* PROVIDED DATA *
________________________________________
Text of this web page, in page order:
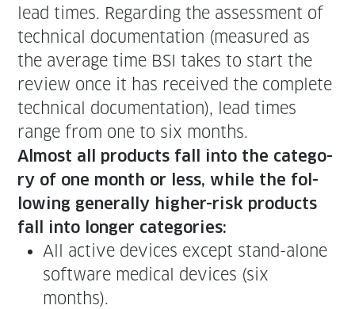
lead times. Regard­ing the assess­ment of
tech­ni­cal doc­u­men­ta­tion (mea­sured as
the aver­age time BSI takes to start the
review once it has received the com­plete
tech­ni­cal doc­u­men­ta­tion), lead times
range from one to six months.
Almost all prod­ucts fall into the cat­e­go­
ry of one month or less, while the fol­
low­ing gen­er­al­ly high­er-risk prod­ucts
fall into longer categories:
All active devices except stand-alone
soft­ware med­ical devices (six
months).
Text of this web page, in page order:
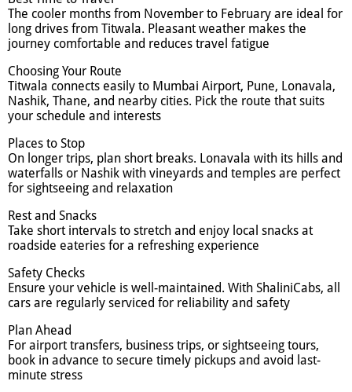
The cooler months from November to February are ideal for
long drives from Titwala. Pleasant weather makes the
journey comfortable and reduces travel fatigue
Choosing Your Route
Titwala connects easily to Mumbai Airport, Pune, Lonavala,
Nashik, Thane, and nearby cities. Pick the route that suits
your schedule and interests
Places to Stop
On longer trips, plan short breaks. Lonavala with its hills and
waterfalls or Nashik with vineyards and temples are perfect
for sightseeing and relaxation
Rest and Snacks
Take short intervals to stretch and enjoy local snacks at
roadside eateries for a refreshing experience
Safety Checks
Ensure your vehicle is well-maintained. With ShaliniCabs, all
cars are regularly serviced for reliability and safety
Plan Ahead
For airport transfers, business trips, or sightseeing tours,
book in advance to secure timely pickups and avoid last-
minute stress
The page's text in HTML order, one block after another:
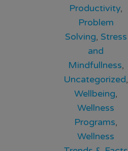
Productivity,
Problem
Solving, Stress
and
Mindfullness,
Uncategorized,
Wellbeing,
Wellness
Programs,
Wellness
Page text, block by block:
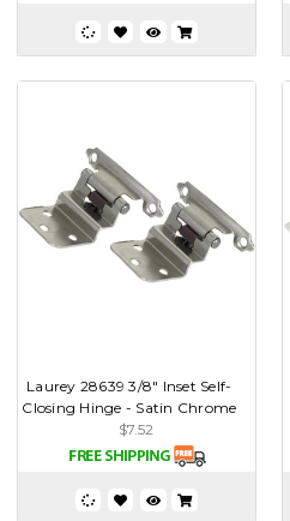
Laurey 28639 3/8" Inset Self-
Closing Hinge - Satin Chrome
$7.52
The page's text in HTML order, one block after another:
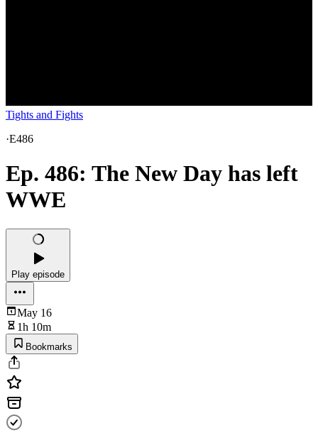
Tights and Fights
·E486
Ep. 486: The New Day has left
WWE
Play episode
May 16
1h 10m
Bookmarks
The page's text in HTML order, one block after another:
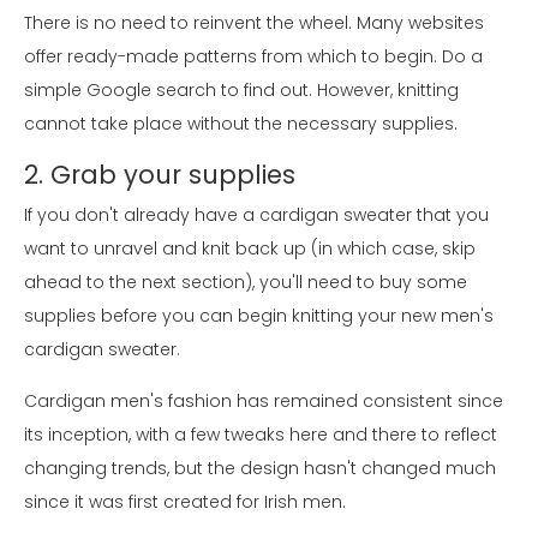
There is no need to reinvent the wheel. Many websites
offer ready-made patterns from which to begin. Do a
simple Google search to find out. However, knitting
cannot take place without the necessary supplies.
2. Grab your supplies
If you don't already have a cardigan sweater that you
want to unravel and knit back up (in which case, skip
ahead to the next section), you'll need to buy some
supplies before you can begin knitting your new men's
cardigan sweater.
Cardigan men's fashion has remained consistent since
its inception, with a few tweaks here and there to reflect
changing trends, but the design hasn't changed much
since it was first created for Irish men.
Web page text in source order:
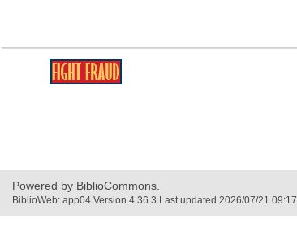
Powered by BiblioCommons.
BiblioWeb: app04 Version 4.36.3 Last updated 2026/07/21 09:17
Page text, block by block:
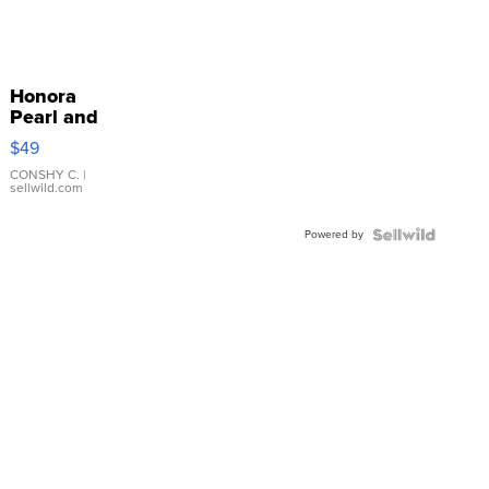
Honora
Pearl and
Pink
Leather
Bracelet
Adjustable
$49
CONSHY C. |
sellwild.com
Powered by
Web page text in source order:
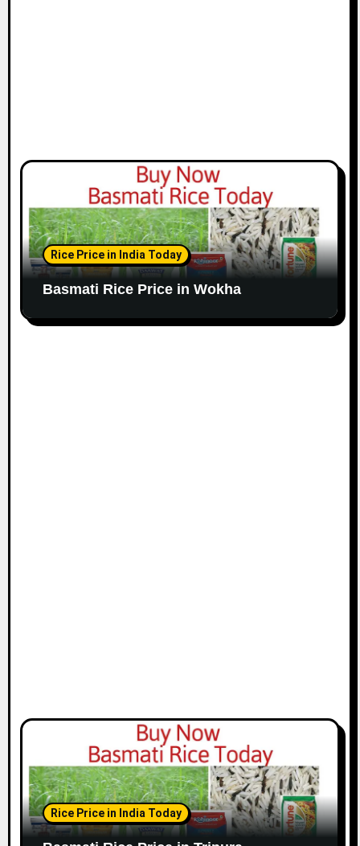
Rice Price in India Today
Basmati Rice Price in Wokha
Rice Price in India Today
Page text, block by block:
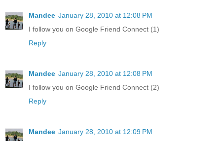
Mandee January 28, 2010 at 12:08 PM
I follow you on Google Friend Connect (1)
Reply
Mandee January 28, 2010 at 12:08 PM
I follow you on Google Friend Connect (2)
Reply
Mandee January 28, 2010 at 12:09 PM
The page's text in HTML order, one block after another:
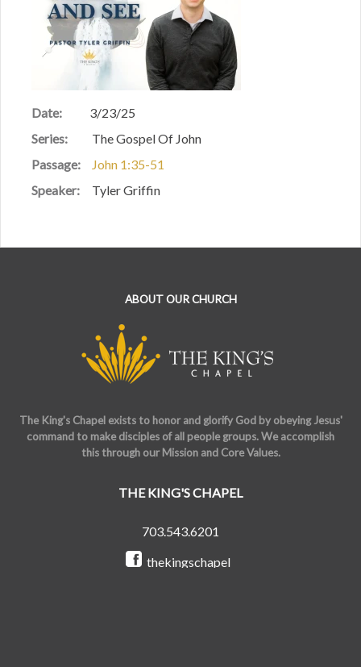
Date:
3/23/25
Series:
The Gospel Of John
Passage:
John 1:35-51
Speaker:
Tyler Griffin
ABOUT OUR CHURCH
The King's Chapel exists to honor and glorify God by obeying Jesus'
command to make disciples of all people groups. We accomplish
this through our Mission and Core Values.
THE KING'S CHAPEL
703.543.6201
thekingschapel
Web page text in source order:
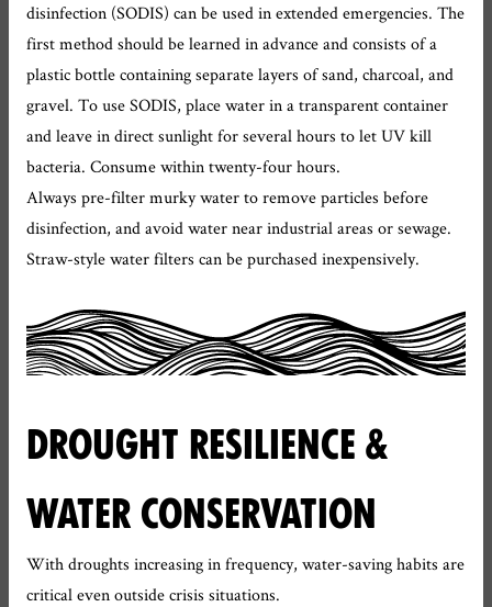
disinfection (SODIS) can be used in extended emergencies. The
first method should be learned in advance and consists of a
plastic bottle containing separate layers of sand, charcoal, and
gravel. To use SODIS, place water in a transparent container
and leave in direct sunlight for several hours to let UV kill
bacteria. Consume within twenty-four hours.
Always pre-filter murky water to remove particles before
disinfection, and avoid water near industrial areas or sewage.
Straw-style water filters can be purchased inexpensively.
DROUGHT RESILIENCE &
WATER CONSERVATION
With droughts increasing in frequency, water-saving habits are
critical even outside crisis situations.
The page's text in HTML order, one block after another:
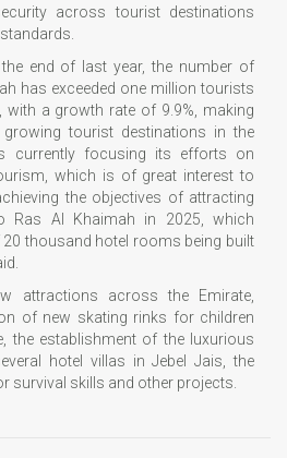
across tourist destinations
end of last year, the number of
has exceeded one million tourists
a growth rate of 9.9%, making
tourist destinations in the
currently focusing its efforts on
which is of great interest to
the objectives of attracting
Ras Al Khaimah in 2025, which
thousand hotel rooms being built
attractions across the Emirate,
of new skating rinks for children
the establishment of the luxurious
hotel villas in Jebel Jais, the
survival skills and other projects.
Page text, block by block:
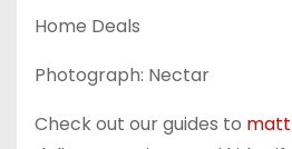
Home Deals
Photograph: Nectar
Check out our guides to
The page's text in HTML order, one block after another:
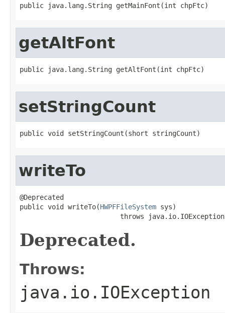
public java.lang.String getMainFont(int chpFtc)
getAltFont
public java.lang.String getAltFont(int chpFtc)
setStringCount
public void setStringCount(short stringCount)
writeTo
@Deprecated
public void writeTo(HWPFFileSystem sys)
                         throws java.io.IOException
Deprecated.
Throws:
java.io.IOException
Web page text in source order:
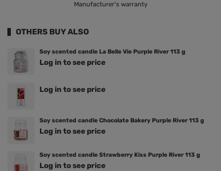
Manufacturer's warranty
OTHERS BUY ALSO
Soy scented candle La Belle Vie Purple River 113 g
Log in to see price
Log in to see price
Soy scented candle Chocolate Bakery Purple River 113 g
Log in to see price
Soy scented candle Strawberry Kiss Purple River 113 g
Log in to see price
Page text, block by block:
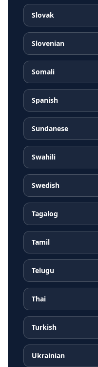
Slovak
Slovenian
Somali
Spanish
Sundanese
Swahili
Swedish
Tagalog
Tamil
Telugu
Thai
Turkish
Ukrainian
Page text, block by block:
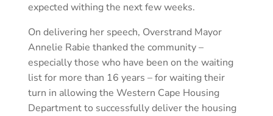
expected withing the next few weeks.
On delivering her speech, Overstrand Mayor
Annelie Rabie thanked the community –
especially those who have been on the waiting
list for more than 16 years – for waiting their
turn in allowing the Western Cape Housing
Department to successfully deliver the housing
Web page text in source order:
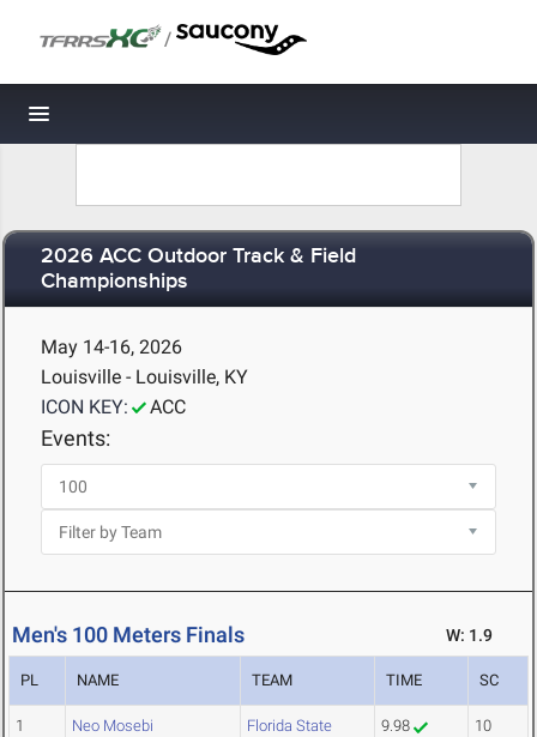
/
Toggle navigation
2026 ACC Outdoor Track & Field
Championships
May 14-16, 2026
Louisville - Louisville, KY
ICON KEY:
ACC
Events:
Men's 100 Meters Finals W: 1.9
PL NAME TEAM TIME SC
1 Neo Mosebi Florida State 9.98 10
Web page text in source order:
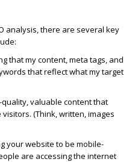
analysis, there are several key
that my content, meta tags, and
that reflect what my target
quality, valuable content that
(Think, written, images
your website to be mobile-
are accessing the internet
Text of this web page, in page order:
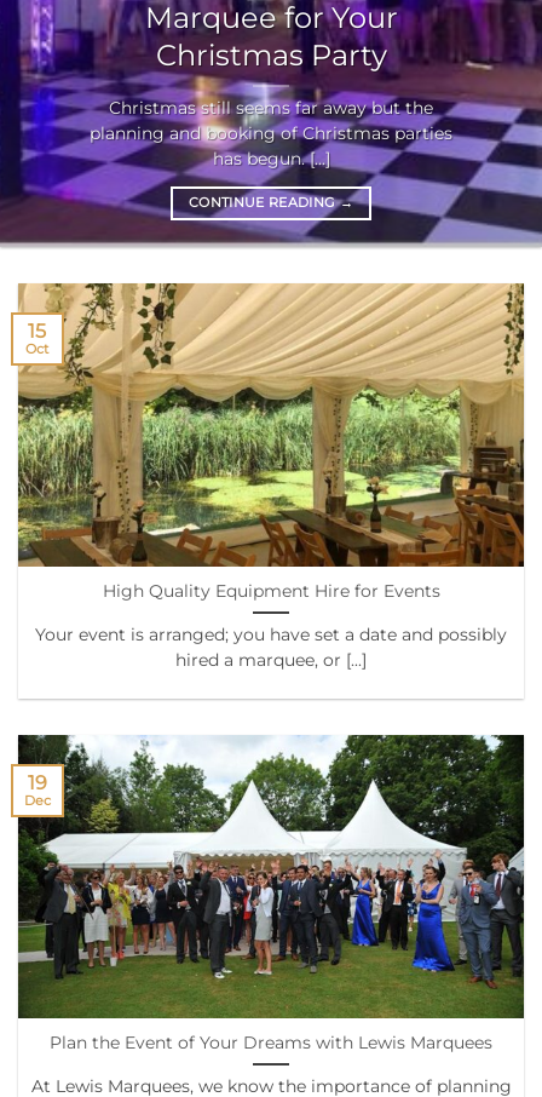
Marquee for Your
Christmas Party
Christmas still seems far away but the
planning and booking of Christmas parties
has begun. [...]
CONTINUE READING→
High Quality Equipment Hire for Events
Your event is arranged; you have set a date and possibly
hired a marquee, or [...]
15
Oct
Plan the Event of Your Dreams with Lewis Marquees
At Lewis Marquees, we know the importance of planning
19
Dec
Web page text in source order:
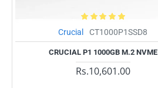
Crucial CT1000P1SSD8
CRUCIAL P1 1000GB M.2 NVME
Rs.10,601.00
________________________________________
* WORK TO BE COMPLETED *
Without copying any picture, repeat all of the entries exactly.

* EXERCISE ANSWER *
Text of this web page, in page order:
lead times. Regard­ing the assess­ment of
tech­ni­cal doc­u­men­ta­tion (mea­sured as
the aver­age time BSI takes to start the
review once it has received the com­plete
tech­ni­cal doc­u­men­ta­tion), lead times
range from one to six months.
Almost all prod­ucts fall into the cat­e­go­
ry of one month or less, while the fol­
low­ing gen­er­al­ly high­er-risk prod­ucts
fall into longer categories:
All active devices except stand-alone
soft­ware med­ical devices (six
months).
Text of this web page, in page order:
The cooler months from November to February are ideal for
long drives from Titwala. Pleasant weather makes the
journey comfortable and reduces travel fatigue
Choosing Your Route
Titwala connects easily to Mumbai Airport, Pune, Lonavala,
Nashik, Thane, and nearby cities. Pick the route that suits
your schedule and interests
Places to Stop
On longer trips, plan short breaks. Lonavala with its hills and
waterfalls or Nashik with vineyards and temples are perfect
for sightseeing and relaxation
Rest and Snacks
Take short intervals to stretch and enjoy local snacks at
roadside eateries for a refreshing experience
Safety Checks
Ensure your vehicle is well-maintained. With ShaliniCabs, all
cars are regularly serviced for reliability and safety
Plan Ahead
For airport transfers, business trips, or sightseeing tours,
book in advance to secure timely pickups and avoid last-
minute stress
The page's text in HTML order, one block after another:
Productivity,
Problem
Solving, Stress
and
Mindfullness,
Uncategorized,
Wellbeing,
Wellness
Programs,
Wellness
Page text, block by block:
Laurey 28639 3/8" Inset Self-
Closing Hinge - Satin Chrome
$7.52
The page's text in HTML order, one block after another:
Tights and Fights
·E486
Ep. 486: The New Day has left
WWE
Play episode
May 16
1h 10m
Bookmarks
The page's text in HTML order, one block after another:
There is no need to reinvent the wheel. Many websites
offer ready-made patterns from which to begin. Do a
simple Google search to find out. However, knitting
cannot take place without the necessary supplies.
2. Grab your supplies
If you don't already have a cardigan sweater that you
want to unravel and knit back up (in which case, skip
ahead to the next section), you'll need to buy some
supplies before you can begin knitting your new men's
cardigan sweater.
Cardigan men's fashion has remained consistent since
its inception, with a few tweaks here and there to reflect
changing trends, but the design hasn't changed much
since it was first created for Irish men.
Web page text in source order:
Powered by BiblioCommons.
BiblioWeb: app04 Version 4.36.3 Last updated 2026/07/21 09:17
Page text, block by block:
Honora
Pearl and
Pink
Leather
Bracelet
Adjustable
$49
CONSHY C. |
sellwild.com
Powered by
Web page text in source order:
Rice Price in India Today
Basmati Rice Price in Wokha
Rice Price in India Today
Page text, block by block:
Mandee January 28, 2010 at 12:08 PM
I follow you on Google Friend Connect (1)
Reply
Mandee January 28, 2010 at 12:08 PM
I follow you on Google Friend Connect (2)
Reply
Mandee January 28, 2010 at 12:09 PM
The page's text in HTML order, one block after another:
Date:
3/23/25
Series:
The Gospel Of John
Passage:
John 1:35-51
Speaker:
Tyler Griffin
ABOUT OUR CHURCH
The King's Chapel exists to honor and glorify God by obeying Jesus'
command to make disciples of all people groups. We accomplish
this through our Mission and Core Values.
THE KING'S CHAPEL
703.543.6201
thekingschapel
Web page text in source order:
disinfection (SODIS) can be used in extended emergencies. The
first method should be learned in advance and consists of a
plastic bottle containing separate layers of sand, charcoal, and
gravel. To use SODIS, place water in a transparent container
and leave in direct sunlight for several hours to let UV kill
bacteria. Consume within twenty-four hours.
Always pre-filter murky water to remove particles before
disinfection, and avoid water near industrial areas or sewage.
Straw-style water filters can be purchased inexpensively.
DROUGHT RESILIENCE &
WATER CONSERVATION
With droughts increasing in frequency, water-saving habits are
critical even outside crisis situations.
The page's text in HTML order, one block after another:
across tourist destinations
end of last year, the number of
has exceeded one million tourists
a growth rate of 9.9%, making
tourist destinations in the
currently focusing its efforts on
which is of great interest to
the objectives of attracting
Ras Al Khaimah in 2025, which
thousand hotel rooms being built
attractions across the Emirate,
of new skating rinks for children
the establishment of the luxurious
hotel villas in Jebel Jais, the
survival skills and other projects.
Page text, block by block:
Home Deals
Photograph: Nectar
Check out our guides to
The page's text in HTML order, one block after another:
public java.lang.String getMainFont(int chpFtc)
getAltFont
public java.lang.String getAltFont(int chpFtc)
setStringCount
public void setStringCount(short stringCount)
writeTo
@Deprecated
public void writeTo(HWPFFileSystem sys)
                         throws java.io.IOException
Deprecated.
Throws:
java.io.IOException
Web page text in source order:
Manufacturer's warranty
OTHERS BUY ALSO
Soy scented candle La Belle Vie Purple River 113 g
Log in to see price
Log in to see price
Soy scented candle Chocolate Bakery Purple River 113 g
Log in to see price
Soy scented candle Strawberry Kiss Purple River 113 g
Log in to see price
Page text, block by block:
Slovak
Slovenian
Somali
Spanish
Sundanese
Swahili
Swedish
Tagalog
Tamil
Telugu
Thai
Turkish
Ukrainian
Page text, block by block:
expected withing the next few weeks.
On delivering her speech, Overstrand Mayor
Annelie Rabie thanked the community –
especially those who have been on the waiting
list for more than 16 years – for waiting their
turn in allowing the Western Cape Housing
Department to successfully deliver the housing
Web page text in source order:
/
Toggle navigation
2026 ACC Outdoor Track & Field
Championships
May 14-16, 2026
Louisville - Louisville, KY
ICON KEY:
ACC
Events:
Men's 100 Meters Finals W: 1.9
PL NAME TEAM TIME SC
1 Neo Mosebi Florida State 9.98 10
Web page text in source order:
analysis, there are several key
that my content, meta tags, and
that reflect what my target
quality, valuable content that
(Think, written, images
your website to be mobile-
are accessing the internet
Text of this web page, in page order:
Marquee for Your
Christmas Party
Christmas still seems far away but the
planning and booking of Christmas parties
has begun. [...]
CONTINUE READING→
High Quality Equipment Hire for Events
Your event is arranged; you have set a date and possibly
hired a marquee, or [...]
15
Oct
Plan the Event of Your Dreams with Lewis Marquees
At Lewis Marquees, we know the importance of planning
19
Dec
Web page text in source order:
Crucial CT1000P1SSD8
CRUCIAL P1 1000GB M.2 NVME
Rs.10,601.00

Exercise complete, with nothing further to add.